Excerpts from a dataset

________________________________________

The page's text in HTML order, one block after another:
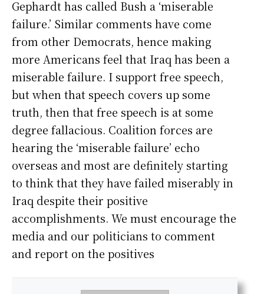
Gephardt has called Bush a ‘miserable
failure.’ Similar comments have come
from other Democrats, hence making
more Americans feel that Iraq has been a
miserable failure. I support free speech,
but when that speech covers up some
truth, then that free speech is at some
degree fallacious. Coalition forces are
hearing the ‘miserable failure’ echo
overseas and most are definitely starting
to think that they have failed miserably in
Iraq despite their positive
accomplishments. We must encourage the
media and our politicians to comment
and report on the positives
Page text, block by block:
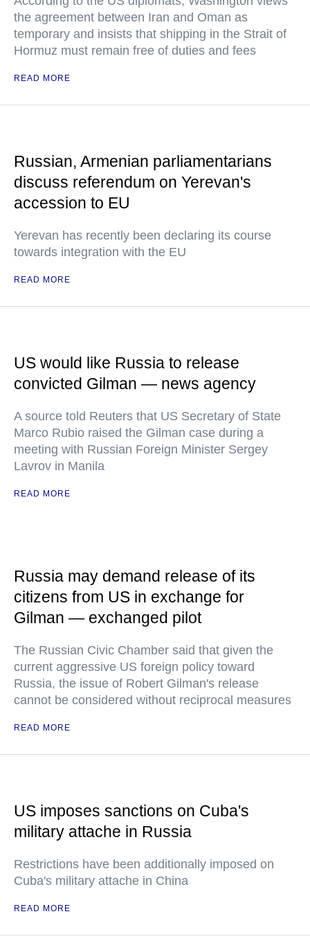
the agreement between Iran and Oman as
temporary and insists that shipping in the Strait of
Hormuz must remain free of duties and fees
READ MORE
Russian, Armenian parliamentarians
discuss referendum on Yerevan's
accession to EU
Yerevan has recently been declaring its course
towards integration with the EU
READ MORE
US would like Russia to release
convicted Gilman — news agency
A source told Reuters that US Secretary of State
Marco Rubio raised the Gilman case during a
meeting with Russian Foreign Minister Sergey
Lavrov in Manila
READ MORE
Russia may demand release of its
citizens from US in exchange for
Gilman — exchanged pilot
The Russian Civic Chamber said that given the
current aggressive US foreign policy toward
Russia, the issue of Robert Gilman's release
cannot be considered without reciprocal measures
READ MORE
US imposes sanctions on Cuba's
military attache in Russia
Restrictions have been additionally imposed on
Cuba's military attache in China
READ MORE
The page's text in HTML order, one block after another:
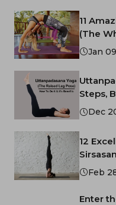
11
(The
Jan
Steps,
Dec
12
Feb
Enter

________________________________________

→ **AIM OF THE EXERCISE**: With no pictures included, write out the entries exactly.

→ **RESPONSE**:
The page's text in HTML order, one block after another:
Gephardt has called Bush a ‘miserable
failure.’ Similar comments have come
from other Democrats, hence making
more Americans feel that Iraq has been a
miserable failure. I support free speech,
but when that speech covers up some
truth, then that free speech is at some
degree fallacious. Coalition forces are
hearing the ‘miserable failure’ echo
overseas and most are definitely starting
to think that they have failed miserably in
Iraq despite their positive
accomplishments. We must encourage the
media and our politicians to comment
and report on the positives
Page text, block by block:
the agreement between Iran and Oman as
temporary and insists that shipping in the Strait of
Hormuz must remain free of duties and fees
READ MORE
Russian, Armenian parliamentarians
discuss referendum on Yerevan's
accession to EU
Yerevan has recently been declaring its course
towards integration with the EU
READ MORE
US would like Russia to release
convicted Gilman — news agency
A source told Reuters that US Secretary of State
Marco Rubio raised the Gilman case during a
meeting with Russian Foreign Minister Sergey
Lavrov in Manila
READ MORE
Russia may demand release of its
citizens from US in exchange for
Gilman — exchanged pilot
The Russian Civic Chamber said that given the
current aggressive US foreign policy toward
Russia, the issue of Robert Gilman's release
cannot be considered without reciprocal measures
READ MORE
US imposes sanctions on Cuba's
military attache in Russia
Restrictions have been additionally imposed on
Cuba's military attache in China
READ MORE
The page's text in HTML order, one block after another:
11
(The
Jan
Steps,
Dec
12
Feb
Enter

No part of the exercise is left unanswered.